* **Try it**
The expected output is the data below, character for character, without its pictures.

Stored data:
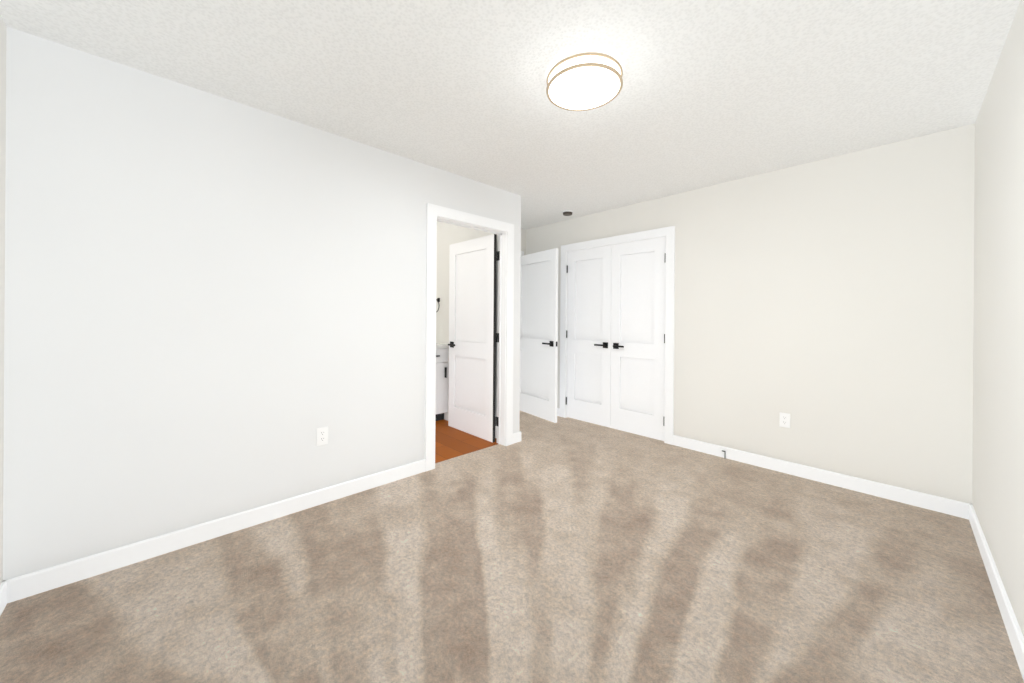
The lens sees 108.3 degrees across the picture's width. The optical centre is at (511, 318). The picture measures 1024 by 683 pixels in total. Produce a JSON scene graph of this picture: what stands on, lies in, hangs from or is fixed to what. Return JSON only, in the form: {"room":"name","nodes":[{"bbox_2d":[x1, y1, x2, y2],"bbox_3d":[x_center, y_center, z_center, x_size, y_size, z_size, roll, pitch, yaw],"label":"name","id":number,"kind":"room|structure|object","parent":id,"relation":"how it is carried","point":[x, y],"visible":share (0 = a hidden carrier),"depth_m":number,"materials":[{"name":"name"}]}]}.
{"room":"empty bedroom","nodes":[
{"label":"empty bedroom","id":0,"kind":"room"},
{"bbox_2d":[0,15,6,584],"bbox_3d":[-1.144,-0.008,0.424,0.115,2.440,3.030,0,0,-43],"label":"wall","id":1,"kind":"structure","parent":0,"point":[3,29],"depth_m":1.54,"materials":[{"name":"paint"}]},
{"bbox_2d":[0,578,11,615],"bbox_3d":[-1.154,1.164,0.520,0.014,0.095,2.890,0,0,-44],"label":"baseboard","id":2,"kind":"structure","parent":1,"relation":"attached to","point":[6,585],"depth_m":1.55,"materials":[{"name":"white wood"}]},
{"bbox_2d":[3,26,520,580],"bbox_3d":[-1.113,-0.008,2.622,3.185,2.440,0.115,0,0,-43],"label":"wall","id":3,"kind":"structure","parent":0,"point":[215,306],"depth_m":1.97,"materials":[{"name":"white paint"}]},
{"bbox_2d":[12,459,425,601],"bbox_3d":[-1.409,1.163,2.259,1.979,0.095,0.014,0,0,-44],"label":"baseboard","id":4,"kind":"structure","parent":3,"relation":"attached to","point":[56,576],"depth_m":1.96,"materials":[{"name":"white wood"}]},
{"bbox_2d":[316,426,327,445],"bbox_3d":[-1.241,0.771,2.420,0.070,0.115,0.008,0,0,-43],"label":"electrical outlet","id":5,"kind":"object","parent":3,"relation":"attached to","point":[322,435],"visible":1,"depth_m":2.42,"materials":[{"name":"white plastic"}]},
{"bbox_2d":[425,203,513,470],"bbox_3d":[-0.377,0.152,3.309,0.952,2.131,0.133,0,0,-44],"label":"door frame","id":6,"kind":"structure","parent":3,"relation":"attached to","point":[435,214],"depth_m":3.41,"materials":[{"name":"white wood"}]},
{"bbox_2d":[448,234,499,442],"bbox_3d":[-0.419,0.192,3.873,0.139,2.030,0.806,0,0,-43],"label":"door","id":7,"kind":"structure","parent":3,"relation":"in","point":[473,337],"depth_m":3.84,"materials":[{"name":"white paint"}]},
{"bbox_2d":[513,431,520,443],"bbox_3d":[-0.241,1.171,4.022,0.019,0.095,0.964,0,0,-44],"label":"baseboard","id":8,"kind":"structure","parent":3,"relation":"attached to","point":[516,436],"depth_m":3.64,"materials":[{"name":"white wood"}]},
{"bbox_2d":[435,419,497,462],"bbox_3d":[-1.175,1.237,3.680,1.575,0.050,1.575,0,0,-43],"label":"floor","id":9,"kind":"structure","parent":0,"point":[451,442],"depth_m":3.62,"materials":[{"name":"brown wood"}]},
{"bbox_2d":[435,343,448,420],"bbox_3d":[-1.367,0.682,4.168,1.182,1.056,0.592,0,0,-43],"label":"bathroom vanity","id":10,"kind":"object","parent":9,"relation":"on","point":[441,379],"visible":0.04,"depth_m":4.32,"materials":[{"name":"white paint"}]},
{"bbox_2d":[436,222,497,437],"bbox_3d":[-0.607,-0.004,4.318,0.115,2.440,1.650,0,0,-43],"label":"wall","id":11,"kind":"structure","parent":0,"point":[448,235],"depth_m":4.43,"materials":[{"name":"paint"}]},
{"bbox_2d":[0,0,1020,229],"bbox_3d":[-0.300,-1.272,3.122,5.040,0.100,5.795,0,0,-43],"label":"ceiling","id":12,"kind":"structure","parent":0,"point":[713,92],"depth_m":1.83,"materials":[{"name":"paint"}]},
{"bbox_2d":[562,210,572,215],"bbox_3d":[0.635,-1.199,4.221,0.124,0.033,0.124,0,0,-43],"label":"smoke detector","id":13,"kind":"object","parent":12,"relation":"attached to","point":[567,212],"visible":0.98,"depth_m":4.18,"materials":[{"name":"white plastic"}]},
{"bbox_2d":[546,50,622,110],"bbox_3d":[0.357,-1.168,1.836,0.373,0.100,0.373,0,0,-43],"label":"light fixture","id":14,"kind":"object","parent":12,"relation":"attached to","point":[584,80],"visible":1,"depth_m":1.76,"materials":[{"name":"white glass"}]},
{"bbox_2d":[0,411,1023,682],"bbox_3d":[-0.076,1.244,2.879,4.825,0.050,4.880,0,0,-43],"label":"floor","id":15,"kind":"structure","parent":0,"point":[562,549],"depth_m":1.66,"materials":[{"name":"beige carpet"}]},
{"bbox_2d":[521,229,525,254],"bbox_3d":[-0.234,-0.002,4.765,1.040,2.440,0.115,0,0,-43],"label":"wall","id":16,"kind":"structure","parent":0,"point":[523,239],"depth_m":5.05,"materials":[{"name":"paint"}]},
{"bbox_2d":[520,248,557,422],"bbox_3d":[0.270,0.197,4.633,0.217,2.030,0.834,0,0,-43],"label":"entry door","id":17,"kind":"structure","parent":16,"relation":"in","point":[538,333],"depth_m":4.55,"materials":[{"name":"white paint"}]},
{"bbox_2d":[526,124,974,503],"bbox_3d":[1.515,0.011,3.761,0.115,2.440,3.980,0,0,-43],"label":"wall","id":18,"kind":"structure","parent":0,"point":[827,304],"depth_m":2.75,"materials":[{"name":"paint"}]},
{"bbox_2d":[566,245,611,427],"bbox_3d":[0.881,0.201,4.334,0.087,2.030,0.616,0,0,-43],"label":"closet door","id":19,"kind":"structure","parent":18,"relation":"in","point":[588,337],"depth_m":4.33,"materials":[{"name":"white paint"}]},
{"bbox_2d":[560,226,674,444],"bbox_3d":[1.134,0.162,4.148,0.133,2.131,1.407,0,0,-44],"label":"door frame","id":20,"kind":"structure","parent":18,"relation":"attached to","point":[668,232],"depth_m":3.65,"materials":[{"name":"white wood"}]},
{"bbox_2d":[610,237,665,440],"bbox_3d":[1.306,0.204,3.886,0.087,2.030,0.616,0,0,-43],"label":"closet door","id":21,"kind":"structure","parent":18,"relation":"in","point":[637,399],"depth_m":3.88,"materials":[{"name":"white paint"}]},
{"bbox_2d":[779,412,789,427],"bbox_3d":[2.184,0.815,2.960,0.008,0.115,0.070,0,0,-43],"label":"electrical outlet","id":22,"kind":"object","parent":18,"relation":"attached to","point":[784,421],"visible":1,"depth_m":2.96,"materials":[{"name":"white plastic"}]},
{"bbox_2d":[673,435,968,517],"bbox_3d":[2.191,1.188,2.945,0.014,0.095,1.804,0,0,-44],"label":"baseboard","id":23,"kind":"structure","parent":18,"relation":"attached to","point":[919,499],"depth_m":2.73,"materials":[{"name":"white wood"}]},
{"bbox_2d":[972,0,1023,636],"bbox_3d":[1.434,0.010,0.861,4.225,2.440,0.115,0,0,-43],"label":"wall","id":24,"kind":"structure","parent":0,"point":[998,430],"depth_m":1.63,"materials":[{"name":"paint"}]},
{"bbox_2d":[964,502,1023,680],"bbox_3d":[1.340,1.182,0.868,4.110,0.095,0.014,0,0,-44],"label":"baseboard","id":25,"kind":"structure","parent":24,"relation":"attached to","point":[1015,635],"depth_m":1.58,"materials":[{"name":"white wood"}]}
]}

* **Result**
The lens sees 108.3 degrees across the picture's width. The optical centre is at (511, 318). The picture measures 1024 by 683 pixels in total. Produce a JSON scene graph of this picture: what stands on, lies in, hangs from or is fixed to what. Return JSON only, in the form: {"room":"name","nodes":[{"bbox_2d":[x1, y1, x2, y2],"bbox_3d":[x_center, y_center, z_center, x_size, y_size, z_size, roll, pitch, yaw],"label":"name","id":number,"kind":"room|structure|object","parent":id,"relation":"how it is carried","point":[x, y],"visible":share (0 = a hidden carrier),"depth_m":number,"materials":[{"name":"name"}]}]}.
{"room":"empty bedroom","nodes":[
{"label":"empty bedroom","id":0,"kind":"room"},
{"bbox_2d":[0,15,6,584],"bbox_3d":[-1.144,-0.008,0.424,0.115,2.440,3.030,0,0,-43],"label":"wall","id":1,"kind":"structure","parent":0,"point":[3,29],"depth_m":1.54,"materials":[{"name":"paint"}]},
{"bbox_2d":[0,578,11,615],"bbox_3d":[-1.154,1.164,0.520,0.014,0.095,2.890,0,0,-44],"label":"baseboard","id":2,"kind":"structure","parent":1,"relation":"attached to","point":[6,585],"depth_m":1.55,"materials":[{"name":"white wood"}]},
{"bbox_2d":[3,26,520,580],"bbox_3d":[-1.113,-0.008,2.622,3.185,2.440,0.115,0,0,-43],"label":"wall","id":3,"kind":"structure","parent":0,"point":[215,306],"depth_m":1.97,"materials":[{"name":"white paint"}]},
{"bbox_2d":[12,459,425,601],"bbox_3d":[-1.409,1.163,2.259,1.979,0.095,0.014,0,0,-44],"label":"baseboard","id":4,"kind":"structure","parent":3,"relation":"attached to","point":[56,576],"depth_m":1.96,"materials":[{"name":"white wood"}]},
{"bbox_2d":[316,426,327,445],"bbox_3d":[-1.241,0.771,2.420,0.070,0.115,0.008,0,0,-43],"label":"electrical outlet","id":5,"kind":"object","parent":3,"relation":"attached to","point":[322,435],"visible":1,"depth_m":2.42,"materials":[{"name":"white plastic"}]},
{"bbox_2d":[425,203,513,470],"bbox_3d":[-0.377,0.152,3.309,0.952,2.131,0.133,0,0,-44],"label":"door frame","id":6,"kind":"structure","parent":3,"relation":"attached to","point":[435,214],"depth_m":3.41,"materials":[{"name":"white wood"}]},
{"bbox_2d":[448,234,499,442],"bbox_3d":[-0.419,0.192,3.873,0.139,2.030,0.806,0,0,-43],"label":"door","id":7,"kind":"structure","parent":3,"relation":"in","point":[473,337],"depth_m":3.84,"materials":[{"name":"white paint"}]},
{"bbox_2d":[513,431,520,443],"bbox_3d":[-0.241,1.171,4.022,0.019,0.095,0.964,0,0,-44],"label":"baseboard","id":8,"kind":"structure","parent":3,"relation":"attached to","point":[516,436],"depth_m":3.64,"materials":[{"name":"white wood"}]},
{"bbox_2d":[435,419,497,462],"bbox_3d":[-1.175,1.237,3.680,1.575,0.050,1.575,0,0,-43],"label":"floor","id":9,"kind":"structure","parent":0,"point":[451,442],"depth_m":3.62,"materials":[{"name":"brown wood"}]},
{"bbox_2d":[435,343,448,420],"bbox_3d":[-1.367,0.682,4.168,1.182,1.056,0.592,0,0,-43],"label":"bathroom vanity","id":10,"kind":"object","parent":9,"relation":"on","point":[441,379],"visible":0.04,"depth_m":4.32,"materials":[{"name":"white paint"}]},
{"bbox_2d":[436,222,497,437],"bbox_3d":[-0.607,-0.004,4.318,0.115,2.440,1.650,0,0,-43],"label":"wall","id":11,"kind":"structure","parent":0,"point":[448,235],"depth_m":4.43,"materials":[{"name":"paint"}]},
{"bbox_2d":[0,0,1020,229],"bbox_3d":[-0.300,-1.272,3.122,5.040,0.100,5.795,0,0,-43],"label":"ceiling","id":12,"kind":"structure","parent":0,"point":[713,92],"depth_m":1.83,"materials":[{"name":"paint"}]},
{"bbox_2d":[562,210,572,215],"bbox_3d":[0.635,-1.199,4.221,0.124,0.033,0.124,0,0,-43],"label":"smoke detector","id":13,"kind":"object","parent":12,"relation":"attached to","point":[567,212],"visible":0.98,"depth_m":4.18,"materials":[{"name":"white plastic"}]},
{"bbox_2d":[546,50,622,110],"bbox_3d":[0.357,-1.168,1.836,0.373,0.100,0.373,0,0,-43],"label":"light fixture","id":14,"kind":"object","parent":12,"relation":"attached to","point":[584,80],"visible":1,"depth_m":1.76,"materials":[{"name":"white glass"}]},
{"bbox_2d":[0,411,1023,682],"bbox_3d":[-0.076,1.244,2.879,4.825,0.050,4.880,0,0,-43],"label":"floor","id":15,"kind":"structure","parent":0,"point":[562,549],"depth_m":1.66,"materials":[{"name":"beige carpet"}]},
{"bbox_2d":[521,229,525,254],"bbox_3d":[-0.234,-0.002,4.765,1.040,2.440,0.115,0,0,-43],"label":"wall","id":16,"kind":"structure","parent":0,"point":[523,239],"depth_m":5.05,"materials":[{"name":"paint"}]},
{"bbox_2d":[520,248,557,422],"bbox_3d":[0.270,0.197,4.633,0.217,2.030,0.834,0,0,-43],"label":"entry door","id":17,"kind":"structure","parent":16,"relation":"in","point":[538,333],"depth_m":4.55,"materials":[{"name":"white paint"}]},
{"bbox_2d":[526,124,974,503],"bbox_3d":[1.515,0.011,3.761,0.115,2.440,3.980,0,0,-43],"label":"wall","id":18,"kind":"structure","parent":0,"point":[827,304],"depth_m":2.75,"materials":[{"name":"paint"}]},
{"bbox_2d":[566,245,611,427],"bbox_3d":[0.881,0.201,4.334,0.087,2.030,0.616,0,0,-43],"label":"closet door","id":19,"kind":"structure","parent":18,"relation":"in","point":[588,337],"depth_m":4.33,"materials":[{"name":"white paint"}]},
{"bbox_2d":[560,226,674,444],"bbox_3d":[1.134,0.162,4.148,0.133,2.131,1.407,0,0,-44],"label":"door frame","id":20,"kind":"structure","parent":18,"relation":"attached to","point":[668,232],"depth_m":3.65,"materials":[{"name":"white wood"}]},
{"bbox_2d":[610,237,665,440],"bbox_3d":[1.306,0.204,3.886,0.087,2.030,0.616,0,0,-43],"label":"closet door","id":21,"kind":"structure","parent":18,"relation":"in","point":[637,399],"depth_m":3.88,"materials":[{"name":"white paint"}]},
{"bbox_2d":[779,412,789,427],"bbox_3d":[2.184,0.815,2.960,0.008,0.115,0.070,0,0,-43],"label":"electrical outlet","id":22,"kind":"object","parent":18,"relation":"attached to","point":[784,421],"visible":1,"depth_m":2.96,"materials":[{"name":"white plastic"}]},
{"bbox_2d":[673,435,968,517],"bbox_3d":[2.191,1.188,2.945,0.014,0.095,1.804,0,0,-44],"label":"baseboard","id":23,"kind":"structure","parent":18,"relation":"attached to","point":[919,499],"depth_m":2.73,"materials":[{"name":"white wood"}]},
{"bbox_2d":[972,0,1023,636],"bbox_3d":[1.434,0.010,0.861,4.225,2.440,0.115,0,0,-43],"label":"wall","id":24,"kind":"structure","parent":0,"point":[998,430],"depth_m":1.63,"materials":[{"name":"paint"}]},
{"bbox_2d":[964,502,1023,680],"bbox_3d":[1.340,1.182,0.868,4.110,0.095,0.014,0,0,-44],"label":"baseboard","id":25,"kind":"structure","parent":24,"relation":"attached to","point":[1015,635],"depth_m":1.58,"materials":[{"name":"white wood"}]}
]}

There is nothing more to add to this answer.